The gospels are replete with vivid descriptions of the words and works of Christ Jesus, which are not only intensely interesting, but preeminently necessary in solving the life-problems of all who are seeking divine guidance from the Scriptures. The story of Christ stilling the tempest on the Lake of Gennesaret, for example, is always helpful to the student of Christian Science. We can see the Master embarking on the little vessel off the shore of Galilee, his disciples obediently following, as they launched forth. Then there arose a great tempest on the lake, so that the little craft was covered with the waves and they were in jeopardy. The fear and consternation of the disciples as the Master slept, and their sudden effort to awaken him when danger pressed too heavily upon them,—these are all so typical of the student's own unnumbered experiences that he finds it helpful to contemplate still further this mental panorama. At the appeal, "Master, carest thou not that we perish?" we are told that the Master arose, rebuked first the fear of his disciples, then rebuked the wind with his "Peace, be still;" and then "there was a great calm." And the disciples marveled, saying among themselves, "What manner of man is this, that even the wind and the sea obey him?"

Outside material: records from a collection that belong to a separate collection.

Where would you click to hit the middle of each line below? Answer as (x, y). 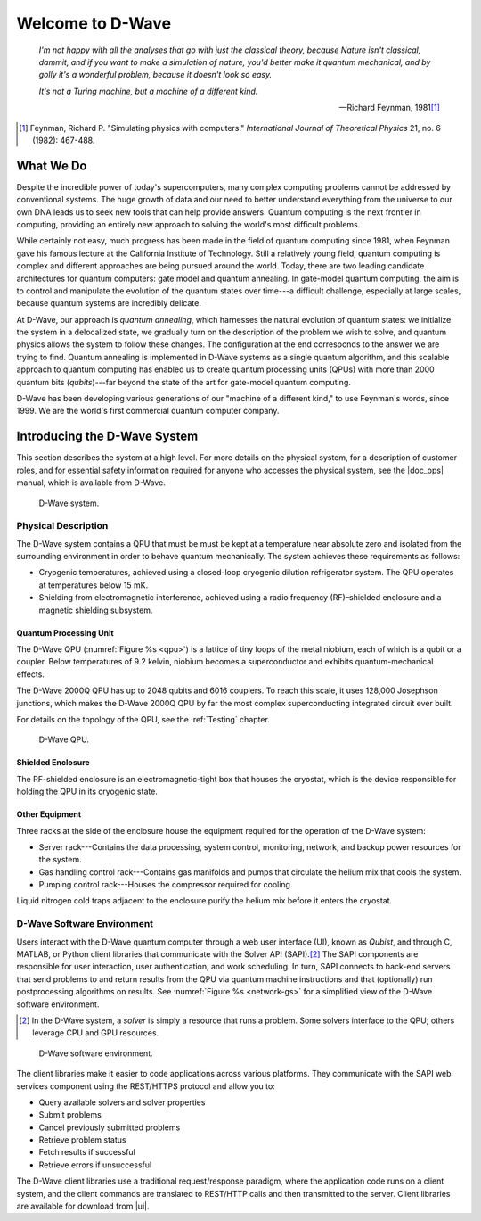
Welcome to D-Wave (94, 23)
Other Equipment (49, 814)
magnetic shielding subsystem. (96, 610)
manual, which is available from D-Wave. (91, 483)
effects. (30, 674)
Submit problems (70, 1115)
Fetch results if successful (87, 1152)
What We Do (52, 165)
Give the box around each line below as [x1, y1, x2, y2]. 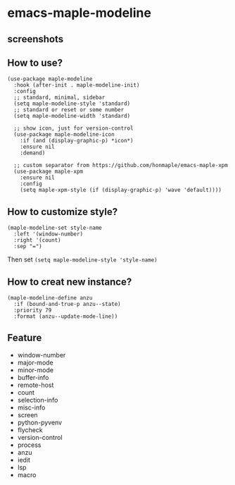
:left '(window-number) [13, 231, 83, 238]
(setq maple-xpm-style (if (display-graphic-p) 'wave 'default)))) [20, 187, 222, 194]
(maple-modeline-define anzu [7, 295, 93, 302]
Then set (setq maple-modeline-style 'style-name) [7, 255, 158, 264]
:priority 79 [13, 307, 52, 314]
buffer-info [17, 373, 49, 381]
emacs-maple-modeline [7, 5, 151, 21]
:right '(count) [13, 237, 61, 244]
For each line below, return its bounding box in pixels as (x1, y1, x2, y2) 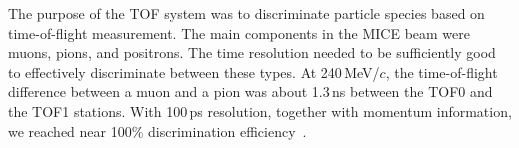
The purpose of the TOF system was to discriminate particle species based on (8, 3, 485, 23)
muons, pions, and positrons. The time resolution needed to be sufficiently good (8, 42, 496, 63)
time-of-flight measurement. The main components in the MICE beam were (8, 22, 470, 43)
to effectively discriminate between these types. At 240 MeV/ (8, 61, 380, 82)
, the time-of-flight (385, 61, 498, 82)
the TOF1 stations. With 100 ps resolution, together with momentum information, (8, 100, 512, 121)
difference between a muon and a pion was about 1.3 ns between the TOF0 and (8, 81, 493, 102)
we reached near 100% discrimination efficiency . (8, 120, 307, 141)
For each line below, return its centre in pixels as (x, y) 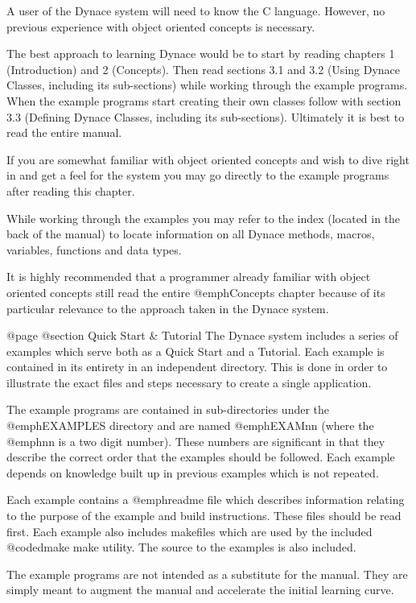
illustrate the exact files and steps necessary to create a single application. (189, 382)
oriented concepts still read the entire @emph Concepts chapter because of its (196, 292)
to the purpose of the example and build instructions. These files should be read (204, 516)
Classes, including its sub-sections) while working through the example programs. (207, 85)
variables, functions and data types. (94, 249)
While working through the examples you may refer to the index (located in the (204, 218)
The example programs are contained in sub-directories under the (168, 409)
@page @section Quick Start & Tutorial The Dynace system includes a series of (202, 335)
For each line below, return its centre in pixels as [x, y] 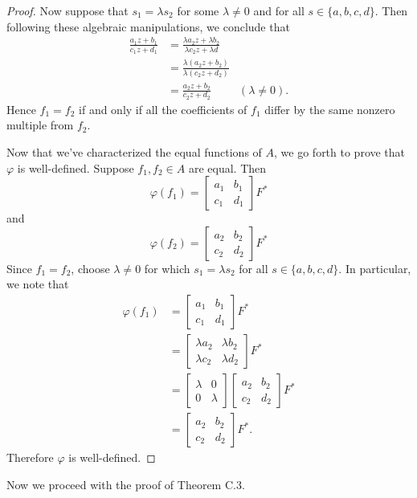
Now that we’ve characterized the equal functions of [134, 152]
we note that [38, 284]
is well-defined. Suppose [76, 167]
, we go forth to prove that [340, 152]
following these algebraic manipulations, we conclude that [148, 26]
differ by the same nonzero [330, 109]
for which [167, 268]
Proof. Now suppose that [67, 10]
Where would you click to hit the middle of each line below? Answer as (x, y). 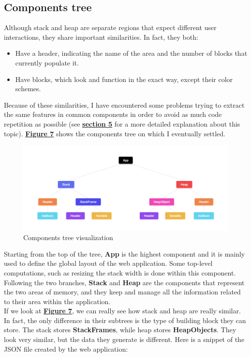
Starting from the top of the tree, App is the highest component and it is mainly (125, 253)
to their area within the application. (57, 301)
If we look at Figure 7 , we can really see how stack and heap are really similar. (122, 311)
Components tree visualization (68, 237)
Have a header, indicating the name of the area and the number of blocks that (131, 53)
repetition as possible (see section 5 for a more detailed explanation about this (122, 123)
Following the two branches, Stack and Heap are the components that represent (124, 282)
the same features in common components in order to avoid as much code (113, 114)

As in Jesus' time, so it is to-day. Every one who is striving obediently to follow the Master, in so far as he discerns and tries to live the truth as taught in the Bible and our text-book, "Science and Health with Key to the Scriptures" by Mrs. Eddy, has mentally launched forth. At first he may find clear sailing, but our Leader wisely says in Science and Health (p. 254), "If you launch your bark upon the ever-agitated but healthful waters of truth, you will encounter storms." Sooner or later the student will encounter the storms of human belief that would endeavor to make shipwreck of his faith. This should not cause dismay; for Christ Jesus, the great Way-shower, was tempted and tried in all points as we are; yet, we are told, it was without sin that he met and overcame the world, the flesh, and all evil, thus paving the way of salvation for all mankind who understand and obey his loving commands. No one in this age has encountered such storms of human criticism as did Mrs. Eddy, the Leader of the Christian Science movement; yet she never faltered; but went bravely on, her whole life a noble example of loving patience amidst persecution, consummating her life-purpose of bequeathing to humanity the rich legacy of the demonstrable understanding of Jesus' teaching and works.

Instances of such persecution only emphasize the inference that evil claims to resist the highest exponents of Truth; but, in spite of this, the truth for which they stand is vindicated and remains inviolate for all time, proving that even if apparently "crushed to earth" (Miscellany, p. 128), truth will surely rise again. Though seeming to be something, evil has, in reality, no power; and all disciples of Christ Jesus are privileged to unite on this one basis of mutual understanding in order to thwart the foes of human progress.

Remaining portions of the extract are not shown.